◆ **WHAT TO WORK ON**:
Below are some entries. Repeat exactly the lines from the one with "27 квітня 2017 18:30 (35, 123, 93, 130)" through the one with "d'État has amended", and only those.

== RECORDS FOR THIS TASK

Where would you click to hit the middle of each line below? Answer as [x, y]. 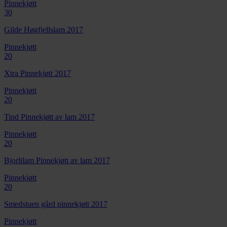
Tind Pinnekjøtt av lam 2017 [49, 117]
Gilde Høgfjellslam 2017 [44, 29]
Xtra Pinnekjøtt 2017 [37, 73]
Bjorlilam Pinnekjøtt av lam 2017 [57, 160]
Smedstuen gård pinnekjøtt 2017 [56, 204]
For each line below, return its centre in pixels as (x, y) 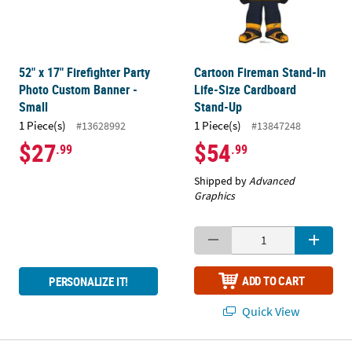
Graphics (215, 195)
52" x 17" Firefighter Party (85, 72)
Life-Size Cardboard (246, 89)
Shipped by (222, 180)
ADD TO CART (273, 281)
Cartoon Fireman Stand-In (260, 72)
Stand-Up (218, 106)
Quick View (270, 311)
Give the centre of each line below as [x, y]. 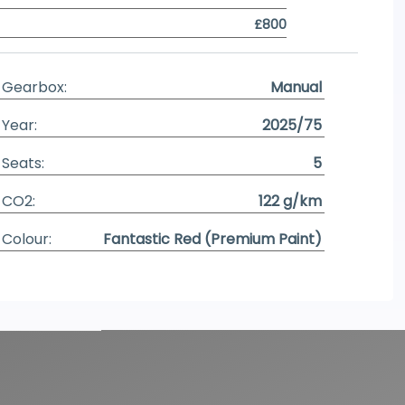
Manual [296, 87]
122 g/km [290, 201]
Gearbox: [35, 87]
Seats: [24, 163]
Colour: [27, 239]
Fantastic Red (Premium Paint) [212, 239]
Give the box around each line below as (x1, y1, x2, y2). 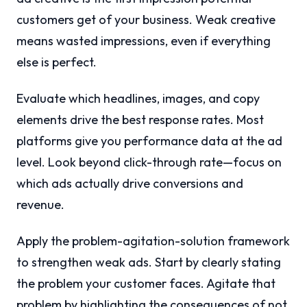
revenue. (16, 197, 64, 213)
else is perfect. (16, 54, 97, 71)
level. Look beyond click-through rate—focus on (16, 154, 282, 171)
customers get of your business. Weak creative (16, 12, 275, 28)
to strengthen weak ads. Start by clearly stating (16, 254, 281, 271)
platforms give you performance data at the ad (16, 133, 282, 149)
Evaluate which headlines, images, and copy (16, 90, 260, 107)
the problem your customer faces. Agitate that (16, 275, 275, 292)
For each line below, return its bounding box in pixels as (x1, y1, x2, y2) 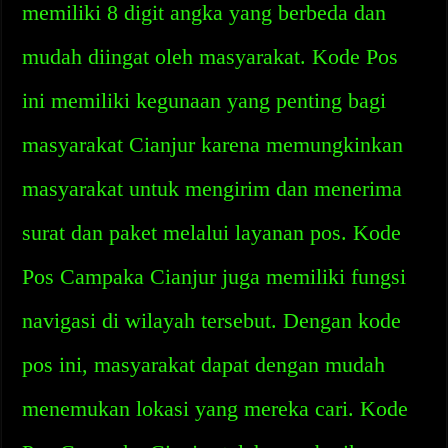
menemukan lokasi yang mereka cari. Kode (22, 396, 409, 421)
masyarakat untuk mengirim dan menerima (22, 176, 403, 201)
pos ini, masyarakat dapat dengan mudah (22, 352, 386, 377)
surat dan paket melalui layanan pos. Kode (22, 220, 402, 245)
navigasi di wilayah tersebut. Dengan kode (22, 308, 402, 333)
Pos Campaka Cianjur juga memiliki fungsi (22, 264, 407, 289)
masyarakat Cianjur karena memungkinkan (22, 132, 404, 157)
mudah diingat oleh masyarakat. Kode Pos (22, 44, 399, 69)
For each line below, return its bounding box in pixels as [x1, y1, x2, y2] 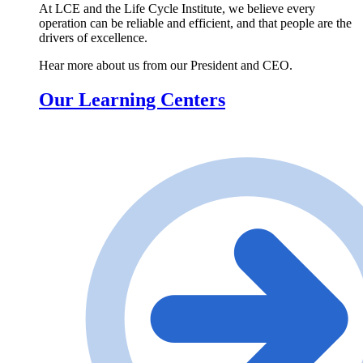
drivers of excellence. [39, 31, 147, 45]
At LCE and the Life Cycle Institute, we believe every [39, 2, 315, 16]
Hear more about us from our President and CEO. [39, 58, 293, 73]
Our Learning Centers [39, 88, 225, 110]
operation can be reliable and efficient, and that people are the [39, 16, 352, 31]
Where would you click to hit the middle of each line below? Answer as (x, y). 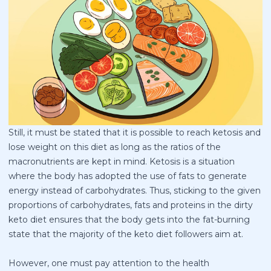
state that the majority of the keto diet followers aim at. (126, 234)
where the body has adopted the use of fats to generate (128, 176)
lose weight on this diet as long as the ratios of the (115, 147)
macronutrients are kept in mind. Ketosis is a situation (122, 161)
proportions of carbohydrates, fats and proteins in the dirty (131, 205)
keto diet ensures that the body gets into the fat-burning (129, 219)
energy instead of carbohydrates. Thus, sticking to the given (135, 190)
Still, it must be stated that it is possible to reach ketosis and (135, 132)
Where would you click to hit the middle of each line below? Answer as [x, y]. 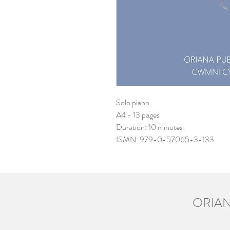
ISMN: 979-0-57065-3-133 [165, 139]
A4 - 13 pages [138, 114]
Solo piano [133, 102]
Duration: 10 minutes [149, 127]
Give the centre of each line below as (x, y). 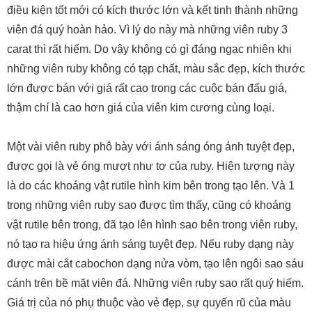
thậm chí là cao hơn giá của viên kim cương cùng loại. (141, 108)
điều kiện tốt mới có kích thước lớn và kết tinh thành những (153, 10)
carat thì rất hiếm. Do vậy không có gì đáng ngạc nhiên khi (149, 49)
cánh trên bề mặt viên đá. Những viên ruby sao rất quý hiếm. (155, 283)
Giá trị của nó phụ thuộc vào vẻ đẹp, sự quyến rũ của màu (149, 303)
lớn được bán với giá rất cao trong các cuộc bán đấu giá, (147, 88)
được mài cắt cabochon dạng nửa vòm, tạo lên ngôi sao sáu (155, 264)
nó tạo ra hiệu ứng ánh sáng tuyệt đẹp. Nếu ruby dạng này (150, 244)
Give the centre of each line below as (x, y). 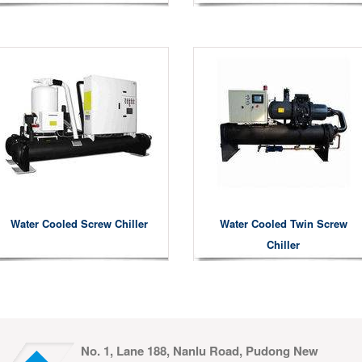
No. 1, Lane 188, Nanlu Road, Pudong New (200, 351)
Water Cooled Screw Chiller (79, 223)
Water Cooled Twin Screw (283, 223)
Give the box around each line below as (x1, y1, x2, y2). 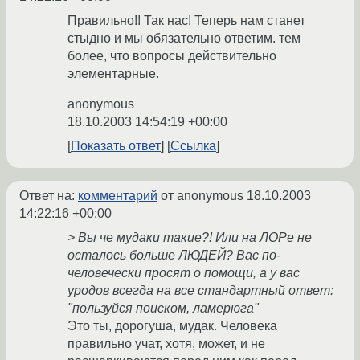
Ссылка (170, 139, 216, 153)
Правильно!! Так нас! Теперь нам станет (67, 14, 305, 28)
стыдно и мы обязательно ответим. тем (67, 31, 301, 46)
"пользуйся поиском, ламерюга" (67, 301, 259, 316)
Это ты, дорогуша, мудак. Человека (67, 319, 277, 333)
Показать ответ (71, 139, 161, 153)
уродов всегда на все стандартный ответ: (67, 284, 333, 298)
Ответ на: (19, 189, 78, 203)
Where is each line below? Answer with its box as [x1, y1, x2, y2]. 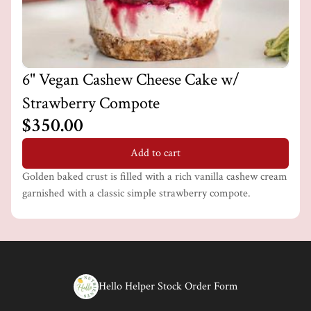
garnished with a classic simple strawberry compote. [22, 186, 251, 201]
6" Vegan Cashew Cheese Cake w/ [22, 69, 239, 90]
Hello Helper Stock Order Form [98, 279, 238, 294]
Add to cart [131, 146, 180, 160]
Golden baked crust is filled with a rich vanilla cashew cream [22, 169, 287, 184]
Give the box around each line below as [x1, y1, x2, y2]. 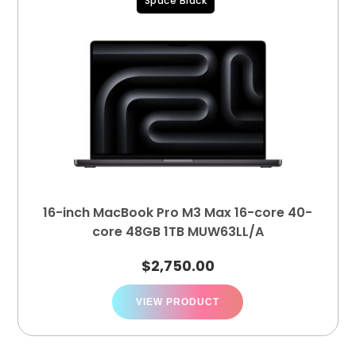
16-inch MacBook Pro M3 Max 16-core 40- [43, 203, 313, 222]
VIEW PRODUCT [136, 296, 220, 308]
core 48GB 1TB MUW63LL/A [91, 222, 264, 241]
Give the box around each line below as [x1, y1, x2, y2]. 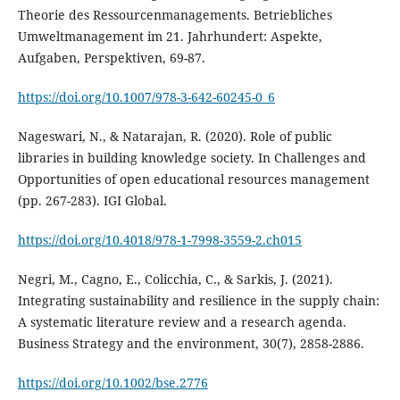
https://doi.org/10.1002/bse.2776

====
== RECORDS FOR THIS TASK

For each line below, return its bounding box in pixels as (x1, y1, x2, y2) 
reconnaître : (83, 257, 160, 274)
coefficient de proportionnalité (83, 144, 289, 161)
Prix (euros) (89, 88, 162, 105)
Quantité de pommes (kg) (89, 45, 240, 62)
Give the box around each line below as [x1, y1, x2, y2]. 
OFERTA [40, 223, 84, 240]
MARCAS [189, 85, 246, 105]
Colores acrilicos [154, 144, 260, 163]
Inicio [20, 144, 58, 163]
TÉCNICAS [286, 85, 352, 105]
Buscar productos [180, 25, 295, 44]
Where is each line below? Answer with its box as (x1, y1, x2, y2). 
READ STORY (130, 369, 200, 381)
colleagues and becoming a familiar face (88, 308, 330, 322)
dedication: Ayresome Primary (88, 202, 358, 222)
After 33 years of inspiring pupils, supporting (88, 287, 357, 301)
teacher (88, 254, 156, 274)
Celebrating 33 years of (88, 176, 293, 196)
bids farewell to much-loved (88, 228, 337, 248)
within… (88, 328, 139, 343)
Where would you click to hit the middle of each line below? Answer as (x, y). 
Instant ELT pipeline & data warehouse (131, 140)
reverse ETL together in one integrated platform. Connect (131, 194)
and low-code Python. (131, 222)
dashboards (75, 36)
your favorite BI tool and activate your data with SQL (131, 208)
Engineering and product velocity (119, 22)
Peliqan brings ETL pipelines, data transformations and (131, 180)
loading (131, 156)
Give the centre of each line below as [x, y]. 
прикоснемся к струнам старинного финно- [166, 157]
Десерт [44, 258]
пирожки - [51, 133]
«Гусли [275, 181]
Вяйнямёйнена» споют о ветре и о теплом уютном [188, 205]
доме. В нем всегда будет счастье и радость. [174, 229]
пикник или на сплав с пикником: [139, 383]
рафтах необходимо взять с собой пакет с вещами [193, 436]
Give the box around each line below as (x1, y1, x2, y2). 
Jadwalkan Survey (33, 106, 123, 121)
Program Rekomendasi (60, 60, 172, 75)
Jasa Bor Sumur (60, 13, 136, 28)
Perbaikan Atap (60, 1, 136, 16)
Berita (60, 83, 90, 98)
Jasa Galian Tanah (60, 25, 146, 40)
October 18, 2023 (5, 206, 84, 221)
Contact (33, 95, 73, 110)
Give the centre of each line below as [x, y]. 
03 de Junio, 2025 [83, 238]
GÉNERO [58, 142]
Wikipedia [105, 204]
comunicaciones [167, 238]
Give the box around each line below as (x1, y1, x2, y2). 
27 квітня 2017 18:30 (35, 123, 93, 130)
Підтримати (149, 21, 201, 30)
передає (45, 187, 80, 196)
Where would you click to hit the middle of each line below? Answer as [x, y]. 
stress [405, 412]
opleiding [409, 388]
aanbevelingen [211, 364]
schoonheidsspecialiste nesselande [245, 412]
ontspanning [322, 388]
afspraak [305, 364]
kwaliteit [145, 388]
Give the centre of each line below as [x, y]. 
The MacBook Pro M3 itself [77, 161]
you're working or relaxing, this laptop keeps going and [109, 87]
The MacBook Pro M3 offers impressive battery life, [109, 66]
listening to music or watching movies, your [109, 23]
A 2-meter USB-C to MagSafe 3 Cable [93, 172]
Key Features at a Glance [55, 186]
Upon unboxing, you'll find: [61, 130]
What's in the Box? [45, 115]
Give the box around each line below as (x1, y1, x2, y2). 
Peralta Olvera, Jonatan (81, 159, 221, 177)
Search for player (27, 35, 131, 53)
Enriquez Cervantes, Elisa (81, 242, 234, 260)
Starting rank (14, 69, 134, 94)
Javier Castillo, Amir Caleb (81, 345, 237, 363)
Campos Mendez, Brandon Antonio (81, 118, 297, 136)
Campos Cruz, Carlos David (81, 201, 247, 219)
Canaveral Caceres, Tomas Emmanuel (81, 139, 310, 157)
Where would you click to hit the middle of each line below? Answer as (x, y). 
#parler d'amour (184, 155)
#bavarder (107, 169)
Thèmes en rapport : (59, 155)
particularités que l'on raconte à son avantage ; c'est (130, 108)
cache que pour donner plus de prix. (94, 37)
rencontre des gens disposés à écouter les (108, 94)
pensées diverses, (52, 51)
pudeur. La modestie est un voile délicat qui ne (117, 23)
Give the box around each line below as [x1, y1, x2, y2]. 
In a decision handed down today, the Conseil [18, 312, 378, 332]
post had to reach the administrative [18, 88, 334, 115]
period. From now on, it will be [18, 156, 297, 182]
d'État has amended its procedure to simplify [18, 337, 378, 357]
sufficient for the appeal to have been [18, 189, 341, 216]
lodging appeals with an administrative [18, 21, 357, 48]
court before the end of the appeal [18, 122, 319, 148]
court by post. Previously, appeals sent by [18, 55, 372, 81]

====

◆ **SOLUTION**:
27 квітня 2017 18:30 (35, 123, 93, 130)
Підтримати (149, 21, 201, 30)
передає (45, 187, 80, 196)
Where would you click to hit the middle of each line below? Answer as [x, y]. 
stress [405, 412]
opleiding [409, 388]
aanbevelingen [211, 364]
schoonheidsspecialiste nesselande [245, 412]
ontspanning [322, 388]
afspraak [305, 364]
kwaliteit [145, 388]
Give the centre of each line below as [x, y]. 
The MacBook Pro M3 itself [77, 161]
you're working or relaxing, this laptop keeps going and [109, 87]
The MacBook Pro M3 offers impressive battery life, [109, 66]
listening to music or watching movies, your [109, 23]
A 2-meter USB-C to MagSafe 3 Cable [93, 172]
Key Features at a Glance [55, 186]
Upon unboxing, you'll find: [61, 130]
What's in the Box? [45, 115]
Give the box around each line below as (x1, y1, x2, y2). 
Peralta Olvera, Jonatan (81, 159, 221, 177)
Search for player (27, 35, 131, 53)
Enriquez Cervantes, Elisa (81, 242, 234, 260)
Starting rank (14, 69, 134, 94)
Javier Castillo, Amir Caleb (81, 345, 237, 363)
Campos Mendez, Brandon Antonio (81, 118, 297, 136)
Campos Cruz, Carlos David (81, 201, 247, 219)
Canaveral Caceres, Tomas Emmanuel (81, 139, 310, 157)
Where would you click to hit the middle of each line below? Answer as (x, y). 
#parler d'amour (184, 155)
#bavarder (107, 169)
Thèmes en rapport : (59, 155)
particularités que l'on raconte à son avantage ; c'est (130, 108)
cache que pour donner plus de prix. (94, 37)
rencontre des gens disposés à écouter les (108, 94)
pensées diverses, (52, 51)
pudeur. La modestie est un voile délicat qui ne (117, 23)
Give the box around each line below as [x1, y1, x2, y2]. 
In a decision handed down today, the Conseil [18, 312, 378, 332]
post had to reach the administrative [18, 88, 334, 115]
period. From now on, it will be [18, 156, 297, 182]
d'État has amended its procedure to simplify [18, 337, 378, 357]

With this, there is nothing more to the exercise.